Ia mengaku memiliki empat tenaga kerja dengan kemampuan produksi secara optimal mencapai 40 kodi per hari. Setiap kodikain sepanjang 33 meter dan lebar 115 centimeter.
Harga kain jumputan yang dibuat secara tradisional itu, saat ini antara Rp1.400 hingga Rp2.000 per meter, tergantung kualitas kain santung, corak, dan tingkat kerumitan.
Selain untuk kepentingan mata pencaharian keluarga, ujarnya, produksi kain jumputan tersebut juga untuk melestarikan warisan seni budaya Jawa.
"Permintaan pasar rata-rata mencapai sekitar 25 gulung atau kodi per hari.
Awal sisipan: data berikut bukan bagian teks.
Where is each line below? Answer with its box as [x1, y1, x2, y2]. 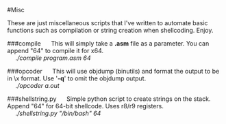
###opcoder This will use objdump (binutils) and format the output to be [7, 67, 220, 75]
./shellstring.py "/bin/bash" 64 [15, 109, 101, 117]
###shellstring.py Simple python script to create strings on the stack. [7, 95, 211, 103]
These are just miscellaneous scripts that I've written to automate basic [7, 19, 208, 27]
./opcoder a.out [15, 82, 60, 89]
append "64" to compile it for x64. [7, 47, 104, 55]
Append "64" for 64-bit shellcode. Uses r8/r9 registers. [7, 102, 164, 110]
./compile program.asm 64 [15, 54, 91, 62]

Permintaan datang dari Bali, Sumatera, dan Jakarta," katanya.
Seorang perajin setempat lainnya, Heri (33), mengatakan Dukuh Krajan memang daerah kerajinan kain jumputan di Sukoharjo. Hingga saat ini, masyarakat setempat masih cukup banyak yang tekun menjadi perajin kain tersebut.
"Saya mengerjakan kain jumputan ini, sejak masih duduk di SMP hingga sekarang. Namun, perajin sekarang harus dituntut kreatif untuk menarik konsumen," katanya.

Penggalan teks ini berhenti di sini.